• Goal of the exercise
Restate the entries below word for word, omitting nothing.

• Source information
────────────────────

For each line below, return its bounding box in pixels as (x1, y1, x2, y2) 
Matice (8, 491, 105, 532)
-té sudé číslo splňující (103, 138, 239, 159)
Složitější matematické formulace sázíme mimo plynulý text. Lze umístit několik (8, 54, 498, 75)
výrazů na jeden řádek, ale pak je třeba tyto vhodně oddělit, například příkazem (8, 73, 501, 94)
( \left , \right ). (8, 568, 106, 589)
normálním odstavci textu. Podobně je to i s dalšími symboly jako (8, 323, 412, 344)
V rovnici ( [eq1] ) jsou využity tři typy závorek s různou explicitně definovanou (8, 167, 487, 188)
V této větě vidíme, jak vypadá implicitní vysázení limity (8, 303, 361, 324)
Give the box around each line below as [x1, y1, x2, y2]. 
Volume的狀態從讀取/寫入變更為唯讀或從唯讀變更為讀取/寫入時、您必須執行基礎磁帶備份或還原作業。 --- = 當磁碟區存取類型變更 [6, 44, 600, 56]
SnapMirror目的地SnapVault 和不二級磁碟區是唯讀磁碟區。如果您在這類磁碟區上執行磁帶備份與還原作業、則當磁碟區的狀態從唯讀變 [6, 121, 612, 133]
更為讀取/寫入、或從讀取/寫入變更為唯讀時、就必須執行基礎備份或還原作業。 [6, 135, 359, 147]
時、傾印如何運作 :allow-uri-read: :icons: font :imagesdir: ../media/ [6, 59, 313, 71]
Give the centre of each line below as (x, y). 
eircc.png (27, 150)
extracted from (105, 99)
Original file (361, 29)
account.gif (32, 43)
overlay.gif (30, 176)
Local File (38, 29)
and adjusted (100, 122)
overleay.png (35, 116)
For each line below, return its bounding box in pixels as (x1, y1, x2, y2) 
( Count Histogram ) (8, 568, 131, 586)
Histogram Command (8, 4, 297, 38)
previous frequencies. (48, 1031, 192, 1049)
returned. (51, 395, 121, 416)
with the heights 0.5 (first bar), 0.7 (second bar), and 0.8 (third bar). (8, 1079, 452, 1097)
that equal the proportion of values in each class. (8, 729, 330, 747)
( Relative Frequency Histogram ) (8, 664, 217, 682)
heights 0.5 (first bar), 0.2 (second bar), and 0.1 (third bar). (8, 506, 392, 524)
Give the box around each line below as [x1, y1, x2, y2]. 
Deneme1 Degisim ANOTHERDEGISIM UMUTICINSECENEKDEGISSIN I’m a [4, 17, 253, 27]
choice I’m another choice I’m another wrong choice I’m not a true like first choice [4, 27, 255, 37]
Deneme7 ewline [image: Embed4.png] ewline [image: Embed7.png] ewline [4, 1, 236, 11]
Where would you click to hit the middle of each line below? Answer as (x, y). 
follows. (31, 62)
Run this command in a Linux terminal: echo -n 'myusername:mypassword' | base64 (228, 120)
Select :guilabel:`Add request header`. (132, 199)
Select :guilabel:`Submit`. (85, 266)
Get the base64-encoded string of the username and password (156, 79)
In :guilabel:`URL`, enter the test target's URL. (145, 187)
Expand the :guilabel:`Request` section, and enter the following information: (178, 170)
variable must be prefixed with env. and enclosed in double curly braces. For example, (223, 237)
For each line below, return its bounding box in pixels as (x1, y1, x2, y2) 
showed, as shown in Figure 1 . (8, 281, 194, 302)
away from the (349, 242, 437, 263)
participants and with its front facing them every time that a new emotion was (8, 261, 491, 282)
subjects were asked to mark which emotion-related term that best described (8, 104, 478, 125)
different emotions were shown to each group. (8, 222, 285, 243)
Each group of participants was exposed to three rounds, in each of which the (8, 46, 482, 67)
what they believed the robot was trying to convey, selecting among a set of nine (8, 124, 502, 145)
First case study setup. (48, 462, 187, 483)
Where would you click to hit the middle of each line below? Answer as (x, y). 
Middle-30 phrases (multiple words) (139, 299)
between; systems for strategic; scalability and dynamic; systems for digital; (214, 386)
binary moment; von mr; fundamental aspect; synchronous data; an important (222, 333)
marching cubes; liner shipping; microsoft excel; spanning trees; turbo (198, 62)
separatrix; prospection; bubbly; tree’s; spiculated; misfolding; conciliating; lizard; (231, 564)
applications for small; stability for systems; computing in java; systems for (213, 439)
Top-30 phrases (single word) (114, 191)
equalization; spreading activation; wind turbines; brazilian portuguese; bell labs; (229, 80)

────────────────────

• Written response
For each line below, return its bounding box in pixels as (x1, y1, x2, y2) 
Matice (8, 491, 105, 532)
-té sudé číslo splňující (103, 138, 239, 159)
Složitější matematické formulace sázíme mimo plynulý text. Lze umístit několik (8, 54, 498, 75)
výrazů na jeden řádek, ale pak je třeba tyto vhodně oddělit, například příkazem (8, 73, 501, 94)
( \left , \right ). (8, 568, 106, 589)
normálním odstavci textu. Podobně je to i s dalšími symboly jako (8, 323, 412, 344)
V rovnici ( [eq1] ) jsou využity tři typy závorek s různou explicitně definovanou (8, 167, 487, 188)
V této větě vidíme, jak vypadá implicitní vysázení limity (8, 303, 361, 324)
Give the box around each line below as [x1, y1, x2, y2]. 
Volume的狀態從讀取/寫入變更為唯讀或從唯讀變更為讀取/寫入時、您必須執行基礎磁帶備份或還原作業。 --- = 當磁碟區存取類型變更 [6, 44, 600, 56]
SnapMirror目的地SnapVault 和不二級磁碟區是唯讀磁碟區。如果您在這類磁碟區上執行磁帶備份與還原作業、則當磁碟區的狀態從唯讀變 [6, 121, 612, 133]
更為讀取/寫入、或從讀取/寫入變更為唯讀時、就必須執行基礎備份或還原作業。 [6, 135, 359, 147]
時、傾印如何運作 :allow-uri-read: :icons: font :imagesdir: ../media/ [6, 59, 313, 71]
Give the centre of each line below as (x, y). 
eircc.png (27, 150)
extracted from (105, 99)
Original file (361, 29)
account.gif (32, 43)
overlay.gif (30, 176)
Local File (38, 29)
and adjusted (100, 122)
overleay.png (35, 116)
For each line below, return its bounding box in pixels as (x1, y1, x2, y2) 
( Count Histogram ) (8, 568, 131, 586)
Histogram Command (8, 4, 297, 38)
previous frequencies. (48, 1031, 192, 1049)
returned. (51, 395, 121, 416)
with the heights 0.5 (first bar), 0.7 (second bar), and 0.8 (third bar). (8, 1079, 452, 1097)
that equal the proportion of values in each class. (8, 729, 330, 747)
( Relative Frequency Histogram ) (8, 664, 217, 682)
heights 0.5 (first bar), 0.2 (second bar), and 0.1 (third bar). (8, 506, 392, 524)
Give the box around each line below as [x1, y1, x2, y2]. 
Deneme1 Degisim ANOTHERDEGISIM UMUTICINSECENEKDEGISSIN I’m a [4, 17, 253, 27]
choice I’m another choice I’m another wrong choice I’m not a true like first choice [4, 27, 255, 37]
Deneme7 ewline [image: Embed4.png] ewline [image: Embed7.png] ewline [4, 1, 236, 11]
Where would you click to hit the middle of each line below? Answer as (x, y). 
follows. (31, 62)
Run this command in a Linux terminal: echo -n 'myusername:mypassword' | base64 (228, 120)
Select :guilabel:`Add request header`. (132, 199)
Select :guilabel:`Submit`. (85, 266)
Get the base64-encoded string of the username and password (156, 79)
In :guilabel:`URL`, enter the test target's URL. (145, 187)
Expand the :guilabel:`Request` section, and enter the following information: (178, 170)
variable must be prefixed with env. and enclosed in double curly braces. For example, (223, 237)
For each line below, return its bounding box in pixels as (x1, y1, x2, y2) 
showed, as shown in Figure 1 . (8, 281, 194, 302)
away from the (349, 242, 437, 263)
participants and with its front facing them every time that a new emotion was (8, 261, 491, 282)
subjects were asked to mark which emotion-related term that best described (8, 104, 478, 125)
different emotions were shown to each group. (8, 222, 285, 243)
Each group of participants was exposed to three rounds, in each of which the (8, 46, 482, 67)
what they believed the robot was trying to convey, selecting among a set of nine (8, 124, 502, 145)
First case study setup. (48, 462, 187, 483)
Where would you click to hit the middle of each line below? Answer as (x, y). 
Middle-30 phrases (multiple words) (139, 299)
between; systems for strategic; scalability and dynamic; systems for digital; (214, 386)
binary moment; von mr; fundamental aspect; synchronous data; an important (222, 333)
marching cubes; liner shipping; microsoft excel; spanning trees; turbo (198, 62)
separatrix; prospection; bubbly; tree’s; spiculated; misfolding; conciliating; lizard; (231, 564)
applications for small; stability for systems; computing in java; systems for (213, 439)
Top-30 phrases (single word) (114, 191)
equalization; spreading activation; wind turbines; brazilian portuguese; bell labs; (229, 80)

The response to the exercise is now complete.